I also set a breakpoint using the target gdb in at one of the inline addi
instructions and checked the dereferenced instruction pointer, which supports the claim that indeed a "compressed add immediate" is executed:
(gdb) x $pc
0x94 <main+8>: 0x05850585
With the CoreDSL for c.addi
instruction:
C.ADDI {
encoding:b000 | imm[5:5]s | rs1[4:0] | imm[4:0]s | b01;
args_disass: "{name(rs1)}, {imm:#05x}";
X[rs1] <= X[rs1]'s + imm;
}
the 0x0585
-> 0b 0000 0101 1000 0101
-> 0b 000 0 01011 0001 01
matches the c.addi
instruction with register a1
-> x11
-> 0b01011
and 1
as immediate value.
So I am fairly certain that a "compressed add immediate" is executed.

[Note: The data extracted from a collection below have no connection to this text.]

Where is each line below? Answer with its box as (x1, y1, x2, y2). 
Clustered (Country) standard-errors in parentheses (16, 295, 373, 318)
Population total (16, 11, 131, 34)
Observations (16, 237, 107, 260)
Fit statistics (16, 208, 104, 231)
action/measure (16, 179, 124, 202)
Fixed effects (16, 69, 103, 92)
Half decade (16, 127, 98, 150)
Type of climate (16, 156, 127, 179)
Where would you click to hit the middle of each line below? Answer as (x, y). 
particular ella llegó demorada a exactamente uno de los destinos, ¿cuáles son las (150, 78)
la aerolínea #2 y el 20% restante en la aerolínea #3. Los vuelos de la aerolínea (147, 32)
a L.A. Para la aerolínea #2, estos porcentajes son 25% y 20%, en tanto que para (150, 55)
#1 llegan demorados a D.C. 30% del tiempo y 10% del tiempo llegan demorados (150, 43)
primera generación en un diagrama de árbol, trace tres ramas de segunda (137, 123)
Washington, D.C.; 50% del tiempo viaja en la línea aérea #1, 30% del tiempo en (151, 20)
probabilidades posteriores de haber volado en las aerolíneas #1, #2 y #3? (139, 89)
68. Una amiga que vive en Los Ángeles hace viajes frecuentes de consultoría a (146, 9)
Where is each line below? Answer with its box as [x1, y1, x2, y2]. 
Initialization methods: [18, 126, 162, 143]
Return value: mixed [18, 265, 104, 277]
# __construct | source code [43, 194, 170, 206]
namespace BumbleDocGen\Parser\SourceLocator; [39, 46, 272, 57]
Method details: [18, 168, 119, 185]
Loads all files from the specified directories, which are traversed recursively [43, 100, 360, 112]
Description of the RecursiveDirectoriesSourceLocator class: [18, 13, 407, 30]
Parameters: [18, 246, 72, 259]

Coming back to the instruction tree and using the encoding from above b000 | imm[5:5]s | rs1[4:0] | imm[4:0]s | b01
@0x0 Node[1:0]
@0x0 Node[15:13]
@0x0 Uninitialized Node
@0x1 Instruction: c.fld
@0x2 Instruction: c.lw
@0x3 Instruction: c.flw
@0x5 Instruction: c.fsd
@0x6 Instruction: c.sw
@0x7 Instruction: c.fsw
@0x1 Node[15:13]
@0x0 Uninitialized Node <-----
the c.addi
however seems to be uninitialized.
When uncommenting https://github.com/tum-ei-eda/etiss/blob/4c3631391c81ef49d292e030c09ffd085cb3c70c/ArchImpl/RISCV/RISCVArchSpecificImp.h#L386 the tree structure of the instruction set/instruction decoder gets printed.

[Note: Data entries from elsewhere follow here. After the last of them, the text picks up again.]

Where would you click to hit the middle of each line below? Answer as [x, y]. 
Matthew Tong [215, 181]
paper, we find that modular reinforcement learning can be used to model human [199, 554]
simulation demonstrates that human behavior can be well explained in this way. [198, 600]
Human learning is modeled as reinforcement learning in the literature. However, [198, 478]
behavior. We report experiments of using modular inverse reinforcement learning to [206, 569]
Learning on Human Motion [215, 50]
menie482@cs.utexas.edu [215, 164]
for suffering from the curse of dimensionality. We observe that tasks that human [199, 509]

However, some nodes in the compressed instruction set tree are printed as "uninitialized" (arrows
<-----
inserted by me):A node gets printed as uninitialized when this condition evaluates to false: https://github.com/tum-ei-eda/etiss/blob/4c3631391c81ef49d292e030c09ffd085cb3c70c/src/Instruction.cpp#L739
The second uninitialized node
corresponds to the
c.addi
instruction. Checking the binary I am compiling (using an rv32gc compiler) this instruction gets used multiple times. I would thus expect the binary to throw some sort of error. However, the binary using these "uninitialized instructions" runs without any issues.What is happening here? Why are those nodes printed as uninitialized? Why does the binary run anyways? Any help is appreciated! :)
PS: I am mainly asking because I am working on something else, where some instructions/nodes of a RISC-V instruction set extension are also printed as "uninitialized". However, those uninitialized instructions cause some trouble and I am trying to understand why and where the underlying issue is.